→ WHAT THE TASK REQUIRES: Reproduce, from the lines below, exactly the stretch that begins at the line containing "Bias in Population" and ends at the line containing "LISTA DUPLAMENTE ENCADEADA [7, 58, 91, 65]", both included.
***** ENTRIES SHOWN *****
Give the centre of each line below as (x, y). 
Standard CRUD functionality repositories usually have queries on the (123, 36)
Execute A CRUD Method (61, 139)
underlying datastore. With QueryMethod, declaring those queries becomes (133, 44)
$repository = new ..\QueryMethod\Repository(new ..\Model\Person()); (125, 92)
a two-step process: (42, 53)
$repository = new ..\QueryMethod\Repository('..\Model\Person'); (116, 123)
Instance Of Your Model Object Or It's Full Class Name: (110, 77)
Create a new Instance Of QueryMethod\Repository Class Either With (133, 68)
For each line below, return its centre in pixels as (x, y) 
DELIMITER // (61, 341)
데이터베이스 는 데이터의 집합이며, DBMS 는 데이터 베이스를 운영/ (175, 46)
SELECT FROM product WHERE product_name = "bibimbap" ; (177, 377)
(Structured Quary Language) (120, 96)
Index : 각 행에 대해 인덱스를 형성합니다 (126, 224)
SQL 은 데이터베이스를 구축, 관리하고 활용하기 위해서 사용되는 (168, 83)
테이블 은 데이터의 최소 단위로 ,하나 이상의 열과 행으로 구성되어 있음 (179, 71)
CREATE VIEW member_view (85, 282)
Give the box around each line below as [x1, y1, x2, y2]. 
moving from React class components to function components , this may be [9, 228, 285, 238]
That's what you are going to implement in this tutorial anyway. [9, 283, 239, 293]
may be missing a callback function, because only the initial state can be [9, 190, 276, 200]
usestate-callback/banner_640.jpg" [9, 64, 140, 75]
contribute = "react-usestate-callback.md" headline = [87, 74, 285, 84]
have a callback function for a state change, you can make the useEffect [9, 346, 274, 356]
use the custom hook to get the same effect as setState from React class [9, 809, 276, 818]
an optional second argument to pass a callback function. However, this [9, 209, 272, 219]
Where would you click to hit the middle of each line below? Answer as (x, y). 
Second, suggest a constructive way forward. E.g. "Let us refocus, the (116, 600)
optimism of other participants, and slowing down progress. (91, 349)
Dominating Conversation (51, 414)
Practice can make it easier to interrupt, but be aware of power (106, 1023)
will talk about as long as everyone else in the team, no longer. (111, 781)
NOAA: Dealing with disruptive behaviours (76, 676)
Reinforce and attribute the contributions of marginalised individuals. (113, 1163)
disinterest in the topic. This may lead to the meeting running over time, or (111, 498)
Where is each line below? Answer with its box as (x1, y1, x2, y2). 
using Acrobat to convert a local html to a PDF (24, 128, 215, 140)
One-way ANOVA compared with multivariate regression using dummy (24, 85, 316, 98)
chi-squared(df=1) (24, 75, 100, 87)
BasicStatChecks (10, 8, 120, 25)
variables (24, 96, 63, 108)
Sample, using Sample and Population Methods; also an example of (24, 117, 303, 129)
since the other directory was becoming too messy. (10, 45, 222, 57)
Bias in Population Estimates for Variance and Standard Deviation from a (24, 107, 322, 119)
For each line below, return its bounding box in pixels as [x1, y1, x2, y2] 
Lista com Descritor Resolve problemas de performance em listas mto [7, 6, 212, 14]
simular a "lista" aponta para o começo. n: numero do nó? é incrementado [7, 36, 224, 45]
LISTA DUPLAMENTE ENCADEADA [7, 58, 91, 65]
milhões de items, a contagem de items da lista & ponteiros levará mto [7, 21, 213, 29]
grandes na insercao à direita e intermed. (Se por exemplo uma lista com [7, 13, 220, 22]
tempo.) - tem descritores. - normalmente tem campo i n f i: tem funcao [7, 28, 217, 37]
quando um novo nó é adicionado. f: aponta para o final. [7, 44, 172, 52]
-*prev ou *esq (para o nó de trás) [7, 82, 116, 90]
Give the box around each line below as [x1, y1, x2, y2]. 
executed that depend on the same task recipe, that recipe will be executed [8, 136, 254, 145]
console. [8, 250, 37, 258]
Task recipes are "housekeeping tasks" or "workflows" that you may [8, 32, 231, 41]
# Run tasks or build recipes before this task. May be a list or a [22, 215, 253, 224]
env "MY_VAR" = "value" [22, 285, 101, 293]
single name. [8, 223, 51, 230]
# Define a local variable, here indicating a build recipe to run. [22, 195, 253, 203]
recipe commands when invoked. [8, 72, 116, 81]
*****
***** ENTRIES SHOWN *****
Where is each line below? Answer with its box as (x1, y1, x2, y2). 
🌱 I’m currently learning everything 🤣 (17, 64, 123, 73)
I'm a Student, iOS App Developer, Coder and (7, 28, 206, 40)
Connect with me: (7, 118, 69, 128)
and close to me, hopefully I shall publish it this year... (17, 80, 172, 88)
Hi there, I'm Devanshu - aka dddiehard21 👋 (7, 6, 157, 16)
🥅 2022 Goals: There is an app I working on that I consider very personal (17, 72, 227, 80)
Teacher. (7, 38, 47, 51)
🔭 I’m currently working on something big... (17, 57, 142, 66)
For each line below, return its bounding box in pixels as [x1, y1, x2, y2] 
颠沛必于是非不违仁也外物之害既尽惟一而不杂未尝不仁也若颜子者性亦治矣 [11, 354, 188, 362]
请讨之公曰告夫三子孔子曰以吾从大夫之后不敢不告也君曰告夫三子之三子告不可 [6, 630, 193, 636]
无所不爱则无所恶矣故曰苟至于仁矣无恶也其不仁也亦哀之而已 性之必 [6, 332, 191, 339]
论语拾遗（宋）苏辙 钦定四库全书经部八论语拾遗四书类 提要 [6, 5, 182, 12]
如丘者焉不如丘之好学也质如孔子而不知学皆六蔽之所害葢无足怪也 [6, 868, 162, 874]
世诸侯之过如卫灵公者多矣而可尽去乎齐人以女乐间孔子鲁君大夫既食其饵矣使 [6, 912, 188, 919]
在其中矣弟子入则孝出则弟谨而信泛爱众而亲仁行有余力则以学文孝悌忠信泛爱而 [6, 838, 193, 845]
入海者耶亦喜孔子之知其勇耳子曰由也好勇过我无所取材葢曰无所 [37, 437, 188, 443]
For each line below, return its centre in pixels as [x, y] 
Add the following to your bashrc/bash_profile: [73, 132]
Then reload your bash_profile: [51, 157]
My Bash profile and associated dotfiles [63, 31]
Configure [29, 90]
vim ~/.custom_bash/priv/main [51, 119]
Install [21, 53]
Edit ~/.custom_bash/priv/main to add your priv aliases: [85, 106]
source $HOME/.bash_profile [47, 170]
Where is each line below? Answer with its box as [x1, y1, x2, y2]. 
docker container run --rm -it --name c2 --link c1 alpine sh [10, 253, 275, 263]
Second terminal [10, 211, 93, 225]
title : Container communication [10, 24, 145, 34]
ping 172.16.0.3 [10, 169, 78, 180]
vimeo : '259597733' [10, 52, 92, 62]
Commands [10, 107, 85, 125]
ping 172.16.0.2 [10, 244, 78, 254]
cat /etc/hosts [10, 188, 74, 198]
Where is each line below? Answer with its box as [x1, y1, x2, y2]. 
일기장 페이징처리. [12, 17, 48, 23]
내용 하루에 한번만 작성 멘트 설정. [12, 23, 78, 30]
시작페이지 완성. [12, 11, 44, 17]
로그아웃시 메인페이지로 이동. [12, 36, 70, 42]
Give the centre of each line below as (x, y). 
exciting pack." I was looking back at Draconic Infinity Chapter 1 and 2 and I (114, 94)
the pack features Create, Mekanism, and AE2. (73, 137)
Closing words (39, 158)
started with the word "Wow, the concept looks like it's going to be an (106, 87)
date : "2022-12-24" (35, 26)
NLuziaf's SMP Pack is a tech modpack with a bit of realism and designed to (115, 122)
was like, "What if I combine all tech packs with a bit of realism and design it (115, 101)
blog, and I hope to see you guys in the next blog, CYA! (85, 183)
*****
→ ANSWER BOX:
Bias in Population Estimates for Variance and Standard Deviation from a (24, 107, 322, 119)
For each line below, return its bounding box in pixels as [x1, y1, x2, y2] 
Lista com Descritor Resolve problemas de performance em listas mto [7, 6, 212, 14]
simular a "lista" aponta para o começo. n: numero do nó? é incrementado [7, 36, 224, 45]
LISTA DUPLAMENTE ENCADEADA [7, 58, 91, 65]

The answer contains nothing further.